Les lave-linge 

Je vivais avec une femme depuis tant d’années que j’avais oublié de me méfier. Même aujourd’hui, j’ai du mal.

Quand le lave-linge s’est brisé, je l’ai réparé. Ça ne nous a rien coûté, elle était heureuse, j’étais heureux. C’est donc devenu une habitude. Je me suis mis à tout réparer, si bien que nos maigres dollars ne s’égaraient pas dans ces banalités.

J’ai tant réparé de trucs, électriques, électroniques, informatiques, mécaniques, dramatiques, que j’ai quitté mon boulot pour me consacrer à la réparation. Les gens ont toujours quelque chose qui cloche, et ils aiment les solutions rapides, définitives. À votre service, mesdames, messieurs. C’est cher, mais garanti. Holistique.

Cela va de soi, à force de réparer, j’ai appris les secrets des choses et des gens. Pour me détendre, parfois le soir, j’inventais toutes sortes de bidules inutiles, une machine à compter les feuilles sur les arbres, un gel qui rend les cheveux musicaux dans le vent, un capteur pour repérer les trèfles à quatre feuilles. La femme avec je vivais depuis tant d’années répétait qu’elle admirait mon travail, elle proposait même de vendre mes bidules sur internet. Il y a des gens prêts à acheter n’importe quoi, m’assurait-elle, pour se donner l’impression d’exister.

J’étais plutôt du genre discret. Je n’aime pas m’exposer devant les groupes, en vrai ou sur internet. Tant que nous étions ensemble, je n’avais besoin de rien.

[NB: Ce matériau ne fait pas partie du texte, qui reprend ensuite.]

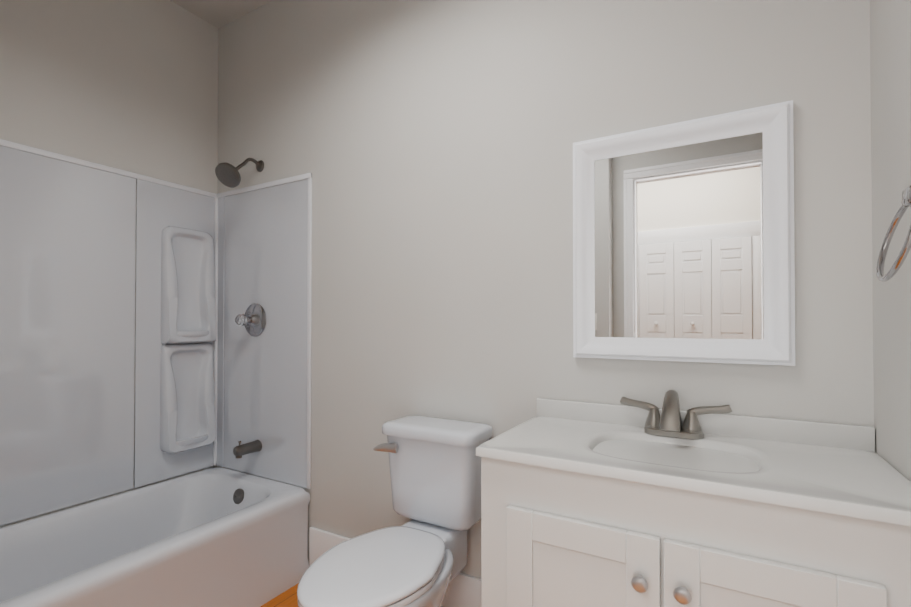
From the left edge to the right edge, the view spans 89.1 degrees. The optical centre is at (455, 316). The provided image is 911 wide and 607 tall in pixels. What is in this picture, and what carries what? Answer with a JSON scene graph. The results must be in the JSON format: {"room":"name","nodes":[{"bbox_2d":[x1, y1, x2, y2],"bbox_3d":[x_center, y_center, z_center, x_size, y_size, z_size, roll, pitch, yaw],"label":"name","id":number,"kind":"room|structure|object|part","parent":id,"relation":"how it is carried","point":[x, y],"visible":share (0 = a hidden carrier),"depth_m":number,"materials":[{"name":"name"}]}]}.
{"room":"bathroom","nodes":[
{"label":"bathroom","id":0,"kind":"room"},
{"bbox_2d":[0,0,217,527],"bbox_3d":[-1.863,-0.206,1.829,0.100,2.890,1.880,0,-1,30],"label":"wall","id":1,"kind":"structure","parent":0,"point":[129,85],"depth_m":2.19,"materials":[{"name":"paint"}]},
{"bbox_2d":[0,146,307,525],"bbox_3d":[-1.419,0.072,1.755,0.740,1.507,1.560,0,-1,30],"label":"wall","id":2,"kind":"structure","parent":1,"relation":"attached to","point":[80,325],"depth_m":2.18,"materials":[{"name":"grey plastic"}]},
{"bbox_2d":[0,139,311,488],"bbox_3d":[-1.411,0.061,1.751,0.756,1.529,1.560,0,-1,30],"label":"trim","id":3,"kind":"structure","parent":2,"relation":"attached to","point":[37,151],"depth_m":2.24,"materials":[{"name":"white plastic"}]},
{"bbox_2d":[160,226,215,453],"bbox_3d":[-1.398,0.116,2.446,0.074,1.170,0.269,0,-1,30],"label":"caddy","id":4,"kind":"object","parent":2,"relation":"attached to","point":[187,400],"visible":1,"depth_m":2.45,"materials":[{"name":"grey plastic"}]},
{"bbox_2d":[215,158,265,457],"bbox_3d":[-1.107,-0.059,2.340,0.186,1.532,0.238,0,-1,30],"label":"shower fixtures","id":5,"kind":"object","parent":2,"relation":"attached to","point":[253,319],"visible":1,"depth_m":2.36,"materials":[{"name":"silver metal"}]},
{"bbox_3d":[-1.096,0.017,2.369,0.062,0.059,0.054,0,-1,30],"label":"knob","id":6,"kind":"part","parent":5,"relation":"part of","materials":[{"name":"clear plastic"}]},
{"bbox_3d":[-1.066,0.666,2.359,0.062,0.082,0.137,0,-1,30],"label":"spout","id":7,"kind":"part","parent":5,"relation":"part of","materials":[{"name":"silver metal"}]},
{"bbox_2d":[170,0,272,27],"bbox_3d":[-0.572,-1.708,1.162,3.020,0.100,1.980,0,-1,30],"label":"ceiling","id":8,"kind":"structure","parent":0,"point":[218,13],"depth_m":2.47,"materials":[{"name":"grey paint"}]},
{"bbox_2d":[260,583,298,606],"bbox_3d":[-0.572,1.282,1.129,3.020,0.100,1.980,0,-1,30],"label":"floor","id":9,"kind":"structure","parent":0,"point":[288,598],"depth_m":2.02,"materials":[{"name":"brown wood"}]},
{"bbox_2d":[0,467,309,606],"bbox_3d":[-1.402,1.033,1.753,0.753,0.412,1.520,0,-1,30],"label":"tub","id":10,"kind":"object","parent":9,"relation":"on","point":[218,537],"visible":0.96,"depth_m":1.94,"materials":[{"name":"grey ceramic"}]},
{"bbox_2d":[297,415,491,606],"bbox_3d":[-0.200,0.816,1.516,0.400,0.839,0.721,0,-1,30],"label":"toilet","id":11,"kind":"object","parent":9,"relation":"on","point":[420,559],"visible":0.96,"depth_m":1.60,"materials":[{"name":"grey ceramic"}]},
{"bbox_3d":[-0.249,0.789,1.425,0.380,0.018,0.510,0,-1,30],"label":"seat","id":12,"kind":"part","parent":11,"relation":"part of","materials":[{"name":"white plastic"}]},
{"bbox_3d":[-0.246,0.773,1.430,0.380,0.046,0.526,0,-1,30],"label":"lid","id":13,"kind":"part","parent":11,"relation":"part of","materials":[{"name":"white plastic"}]},
{"bbox_3d":[-0.259,0.486,1.724,0.096,0.034,0.038,0,-1,30],"label":"lever","id":14,"kind":"part","parent":11,"relation":"part of","materials":[{"name":"grey metal"}]},
{"bbox_3d":[-0.070,0.422,1.741,0.394,0.046,0.209,0,-1,30],"label":"tank lid","id":15,"kind":"part","parent":11,"relation":"part of","materials":[{"name":"grey ceramic"}]},
{"bbox_3d":[-0.068,0.608,1.742,0.370,0.324,0.183,0,-1,30],"label":"tank","id":16,"kind":"part","parent":11,"relation":"part of","materials":[{"name":"grey ceramic"}]},
{"bbox_2d":[476,390,910,606],"bbox_3d":[0.565,0.724,1.206,0.915,1.016,0.519,0,-1,30],"label":"bathroom vanity","id":17,"kind":"object","parent":9,"relation":"on","point":[637,503],"visible":1,"depth_m":1.07,"materials":[{"name":"grey paint"}]},
{"bbox_2d":[620,390,731,439],"bbox_3d":[0.634,0.286,1.358,0.308,0.136,0.133,0,-1,30],"label":"faucet","id":18,"kind":"object","parent":17,"relation":"on","point":[644,420],"depth_m":1.37,"materials":[{"name":"silver metal"}]},
{"bbox_2d":[216,0,873,578],"bbox_3d":[-0.104,-0.204,1.960,3.020,2.890,0.100,0,-1,30],"label":"wall","id":19,"kind":"structure","parent":0,"point":[428,144],"depth_m":1.76,"materials":[{"name":"paint"}]},
{"bbox_2d":[309,527,480,606],"bbox_3d":[-0.203,1.123,1.928,1.145,0.235,0.028,0,-1,30],"label":"baseboard","id":20,"kind":"structure","parent":19,"relation":"attached to","point":[463,590],"depth_m":1.82,"materials":[{"name":"white paint"}]},
{"bbox_2d":[573,100,794,365],"bbox_3d":[0.672,-0.231,1.438,0.617,0.738,0.033,0,-1,30],"label":"mirror","id":21,"kind":"object","parent":19,"relation":"attached to","point":[683,241],"visible":1,"depth_m":1.42,"materials":[{"name":"white paint"}]},
{"bbox_3d":[0.678,-0.231,1.448,0.485,0.606,0.007,0,-1,30],"label":"glass","id":22,"kind":"part","parent":21,"relation":"part of","materials":[{"name":"white"}]},
{"bbox_2d":[870,0,910,481],"bbox_3d":[0.669,-0.222,0.375,0.100,2.890,1.880,0,-1,30],"label":"wall","id":23,"kind":"structure","parent":0,"point":[890,48],"depth_m":1.08,"materials":[{"name":"paint"}]},
{"bbox_2d":[876,185,910,281],"bbox_3d":[0.833,-0.156,0.846,0.085,0.180,0.159,0,-1,30],"label":"towel ring","id":24,"kind":"object","parent":23,"relation":"attached to","point":[906,246],"visible":1,"depth_m":0.86,"materials":[{"name":"silver metal"}]}
]}

Un jour, elle m’a proposé de lui fabriquer un bidule qui ressemblerait à un mec, mais en mieux. Ça m’a fait rire. Je lui ai proposé de s’acheter un robot, il y en a de très bien, aujourd’hui, si on y met le prix.

Elle a insisté, alors pourquoi pas. J’y ai passé une année, une longue année de loisirs dans l’atelier, à lui concevoir son mec. Elle a tout de suite été satisfaite du résultat, et elle s’est mise à le traîner partout. On le prenait, la plupart du temps, pour un homme, un vrai. Il parlait, souriait et tout, mais il était un peu froid.

Elle a insisté, et j’ai réglé le problème. Thermostat, radiants en fils, son mec changeait de température à volonté.

Puis j’ai dû ajuster le ton de sa voix, la force de ses bras, la dextérité de ses mains, et j’ai modifié trois fois la couleur des cheveux et autres poils.

À la fin, c’était parfait, mais alors là, vraiment parfait. J’en avais fait du chemin depuis la réparation du lave-linge.

La femme avec qui je vivais depuis tant d’années, elle l’a trouvé parfait, elle aussi. Tellement parfait, qu’elle le gardait toujours près d’elle, même la nuit. J’ai fini par dormir dans la chambre d’amis, et quand je suis parti, elle ne s’en est rendu compte que trois mois, deux semaines et quatre jours plus tard.

Par hasard.

Elle était au parc avec son mec, ils nourrissaient les pigeons. Je passais par là à bicyclette, ce qui a fait s’envoler les pigeons. Elle m’a apostrophé, le mec en a rajouté. Puis elle m’a reconnu. Elle m’a demandé si je pouvais modifier légèrement la forme des fesses du mec. J’ai ri et j’ai filé sur ma bicyclette.

Mais le mec m’a vite rattrapé, et il m’a foutu une raclée. Après cet incident, je n’ai jamais plus entendu parler d’elle. J’ai quitté la ville, le pays, et je répare des lave-linge à Montréal, depuis de nombreuses années maintenant.